======== The input

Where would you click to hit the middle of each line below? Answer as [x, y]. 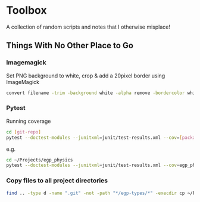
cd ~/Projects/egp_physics [40, 160]
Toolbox [26, 10]
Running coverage [29, 121]
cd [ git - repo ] [24, 132]
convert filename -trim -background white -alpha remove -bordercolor [96, 93]
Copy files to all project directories [57, 181]
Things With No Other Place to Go [70, 46]
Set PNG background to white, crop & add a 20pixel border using [86, 76]
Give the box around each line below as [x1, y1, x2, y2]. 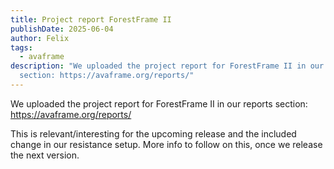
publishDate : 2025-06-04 [10, 24, 114, 34]
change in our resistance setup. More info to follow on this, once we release [10, 138, 323, 150]
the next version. [10, 149, 80, 161]
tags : [10, 42, 33, 53]
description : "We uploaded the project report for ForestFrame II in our [10, 61, 325, 71]
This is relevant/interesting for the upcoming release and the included [10, 127, 297, 140]
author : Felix [10, 33, 70, 43]
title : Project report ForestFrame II [10, 14, 172, 25]
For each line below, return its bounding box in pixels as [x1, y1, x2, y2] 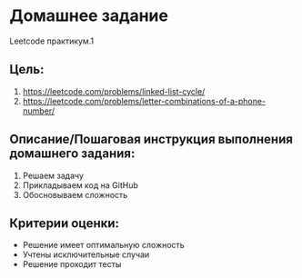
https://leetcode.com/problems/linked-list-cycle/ [22, 85, 206, 96]
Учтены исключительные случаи [22, 249, 150, 260]
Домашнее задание [9, 5, 168, 26]
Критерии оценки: [9, 215, 120, 231]
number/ [22, 105, 55, 116]
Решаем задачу [22, 170, 85, 181]
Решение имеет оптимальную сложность [22, 240, 185, 251]
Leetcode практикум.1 [9, 35, 94, 46]
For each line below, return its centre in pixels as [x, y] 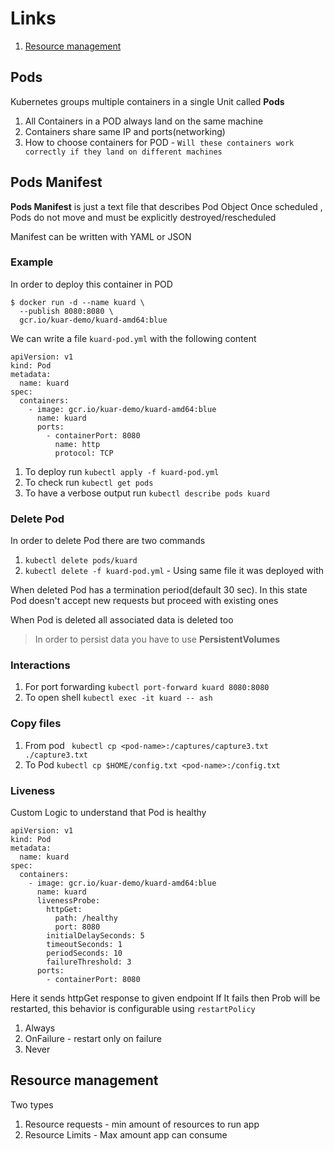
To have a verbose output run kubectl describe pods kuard [147, 493]
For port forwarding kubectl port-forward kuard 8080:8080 [147, 687]
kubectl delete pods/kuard [81, 561]
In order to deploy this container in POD [91, 284]
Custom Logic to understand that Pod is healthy [108, 813]
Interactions [40, 665]
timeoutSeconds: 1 [84, 945]
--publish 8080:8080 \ [66, 311]
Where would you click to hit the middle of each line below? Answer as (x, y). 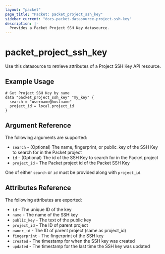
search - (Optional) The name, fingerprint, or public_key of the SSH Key (85, 147)
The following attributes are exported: (44, 200)
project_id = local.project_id (42, 106)
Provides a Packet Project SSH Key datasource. (60, 28)
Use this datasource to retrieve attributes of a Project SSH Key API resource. (83, 66)
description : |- (22, 23)
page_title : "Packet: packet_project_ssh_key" (54, 14)
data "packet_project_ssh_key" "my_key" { (50, 97)

================

Instructions for the task: Start at the line containing "Provides a Packet" and copy each line through the last one in the records, exactly and with nothing added.

Your response:
Provides a Packet Project SSH Key datasource. (60, 28)
Use this datasource to retrieve attributes of a Project SSH Key API resource. (83, 66)
description : |- (22, 23)
page_title : "Packet: packet_project_ssh_key" (54, 14)
data "packet_project_ssh_key" "my_key" { (50, 97)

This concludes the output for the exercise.